Putting address grids back on the map

Growing up in the USA or Canada, we were used to maps overprinted with house address coordinate grids. Figure 1:

[Map: S. St. Paul, MN, USA] (圖 Image: 紅色為 S. St. Paul, Minnesota, USA 中有條無紊的門牌座標。 美、加做得到. House numbering system in red.)

Image: A map of this part of Lake County, Illinois, USA, showing Lake Forest, Highland Park (oblique), and greater Deerfield area addressing grid ticks, in red.

But well gosh, we've seen tons of web maps, you know, OpenStreetMap, Google Maps, etc. But no grids.

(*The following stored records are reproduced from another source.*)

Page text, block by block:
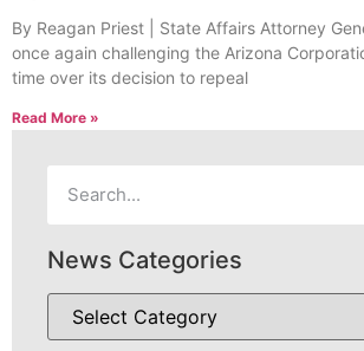
By Reagan Priest | State Affairs Attorney
once again challenging the Arizona
time over its decision to repeal
Read More »
News Categories
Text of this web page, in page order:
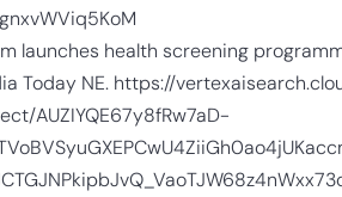
launches health screening
Today NE. https://
AUZIYQE67y8fRw7aD-
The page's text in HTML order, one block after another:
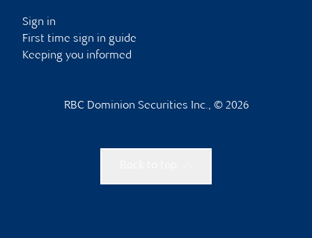
Sign in
First time sign in guide
Keeping you informed
RBC Dominion Securities Inc., © 2026
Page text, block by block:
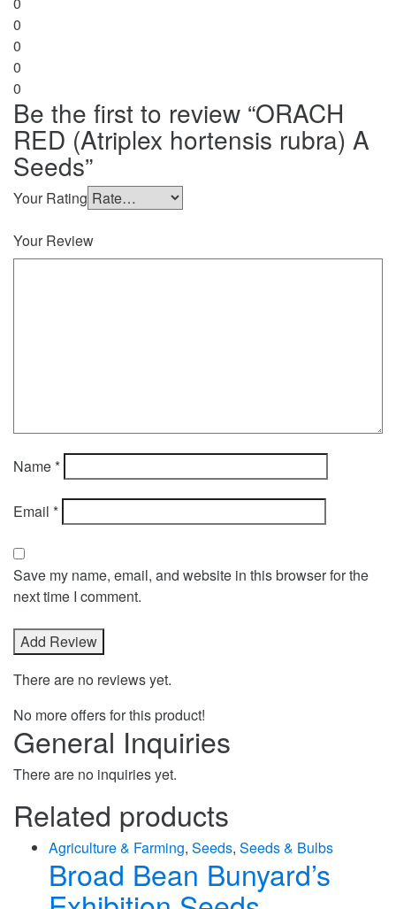
0
0
0
0
Be the first to review “ORACH
RED (Atriplex hortensis rubra) A
Seeds”
Your Rating
Your Review
Name*
Email *
Save my name, email, and website in this browser for the
next time I comment.
There are no reviews yet.
No more offers for this product!
General Inquiries
There are no inquiries yet.
Related products
Agriculture & Farming, Seeds, Seeds & Bulbs
Broad Bean Bunyard’s
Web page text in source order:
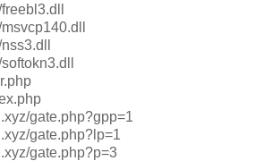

Sure, plenty of individual house number points, and even ranges, but no grids.

Article half-baked. Read at own risk.

Yes, we often can see a reading of where our cursor is, and in e.g., Google Earth we can checkmark "View > grid" (CTRL+L) but that's just latitude and longitude.

What cities have these grids

Even many N. American cities don't have dominant street directions.

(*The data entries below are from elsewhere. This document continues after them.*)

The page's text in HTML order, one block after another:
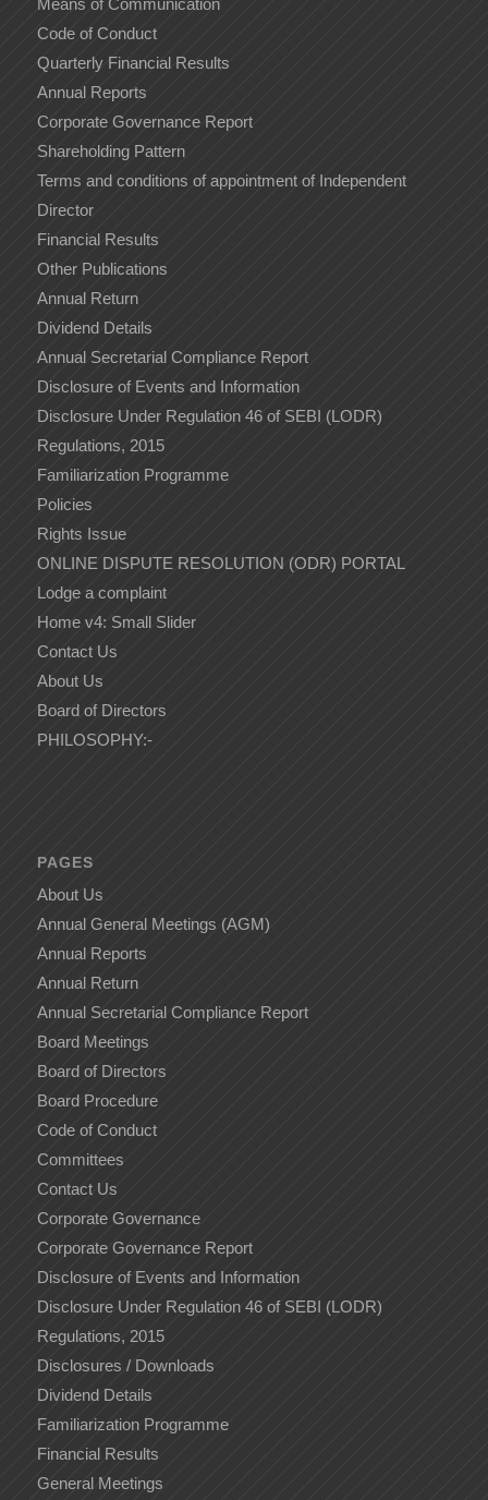
Means of Communication
Code of Conduct
Quarterly Financial Results
Annual Reports
Corporate Governance Report
Shareholding Pattern
Terms and conditions of appointment of Independent
Director
Financial Results
Other Publications
Annual Return
Dividend Details
Annual Secretarial Compliance Report
Disclosure of Events and Information
Disclosure Under Regulation 46 of SEBI (LODR)
Regulations, 2015
Familiarization Programme
Policies
Rights Issue
ONLINE DISPUTE RESOLUTION (ODR) PORTAL
Lodge a complaint
Home v4: Small Slider
Contact Us
About Us
Board of Directors
PHILOSOPHY:-
PAGES
About Us
Annual General Meetings (AGM)
Annual Reports
Annual Return
Annual Secretarial Compliance Report
Board Meetings
Board of Directors
Board Procedure
Code of Conduct
Committees
Contact Us
Corporate Governance
Corporate Governance Report
Disclosure of Events and Information
Disclosure Under Regulation 46 of SEBI (LODR)
Regulations, 2015
Disclosures / Downloads
Dividend Details
Familiarization Programme
Financial Results
General Meetings

And even then, cities like St. Catherines Ont. just stick to "one street, one grid."

In steps EPSG

So how are we going to enable web maps to have grids like back in figure 1?

Well, each town needs its own EPSG-style grid definition! That way web developers would have a standard way to get the definition they need to display the grid in whatever fashion they want, or even just compute estimated house numbers, given a certain longitude and latitude.

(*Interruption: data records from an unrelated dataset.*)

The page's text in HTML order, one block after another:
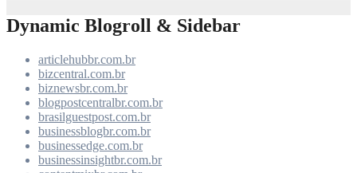
Dynamic Blogroll & Sidebar
articlehubbr.com.br
bizcentral.com.br
biznewsbr.com.br
blogpostcentralbr.com.br
brasilguestpost.com.br
businessblogbr.com.br
businessedge.com.br
businessinsightbr.com.br
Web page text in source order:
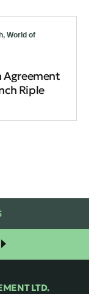
, World of
Agreement
Riple
LTD.
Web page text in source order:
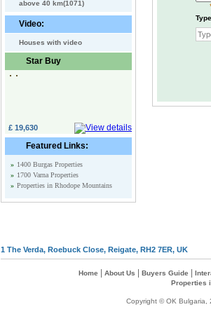
above 40 km(1071)
Video:
Houses with video
Star Buy
£ 19,630
Featured Links:
» 1400 Burgas Properties
» 1700 Varna Properties
» Properties in Rhodope Mountains
1 The Verda, Roebuck Close, Reigate, RH2 7ER, UK
Home About Us Buyers Guide
Properties
Copyright © OK Bulgaria,
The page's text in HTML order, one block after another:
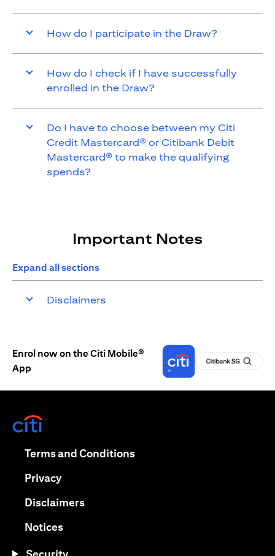
How do I participate in the Draw?
How do I check if I have successfully
enrolled in the Draw?
Do I have to choose between my Citi
Credit Mastercard® or Citibank Debit
Mastercard® to make the qualifying
spends?
Important Notes
Expand all sections
Disclaimers
Enrol now on the Citi Mobile®
App
Terms and Conditions(opens in a new tab)
Privacy(opens in a new tab)
Disclaimers(opens in a new tab)
Notices(opens in a new tab)
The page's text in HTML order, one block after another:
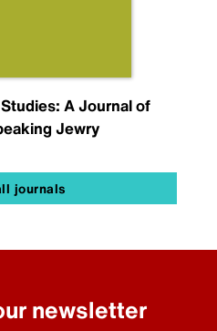
A Journal of
Jewry
journals
newsletter
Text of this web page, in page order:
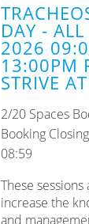
DAY -
2026
13:00PM
STRIVE
2/20 Spaces
Booking
08:59
These
increase the
and
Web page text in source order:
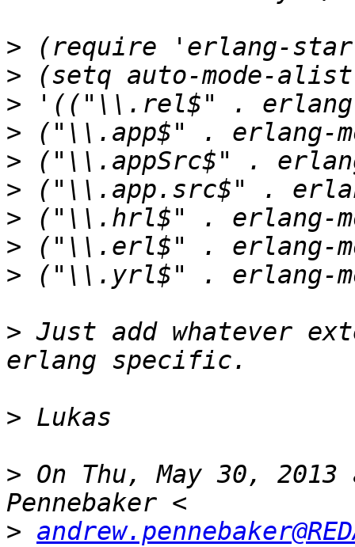
>
>
>
>
>
>
>
>
>
> Just add whatever
>
> On Thu, May 30, 2013
>
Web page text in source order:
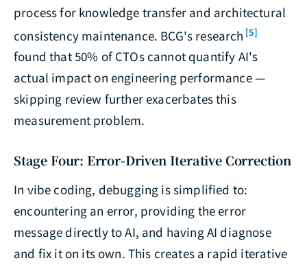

Big mistake... many of these grids are simply PLSS based. So that's what we need to attach to when creating grids. Else it's never going to fit just right.

Examples

  1. Chicago, Illinois

    In simple terms, (0, 0) is at the corner of State and Madison Sts., 800 numbers per mile, with some quirks. PLSS based, so we any address grids we make should also be.

  2. Highland Park, Illinois

    Like Chicago, but with a non-perpendicular address grid axes:

    "This Easterly Base Line shall extend northwesterly..." [Article V. - System of Street Numbering]

Oblique 100's grid ticks in red, seen in this late 1990's street map, showing the southeast tip of Highland Park, Illinois.

Image: Here is a tiny piece of the address grid Fire District map of Highland Park, Illinois, We observe the house addressing grid, with graticules every 100 house numbers.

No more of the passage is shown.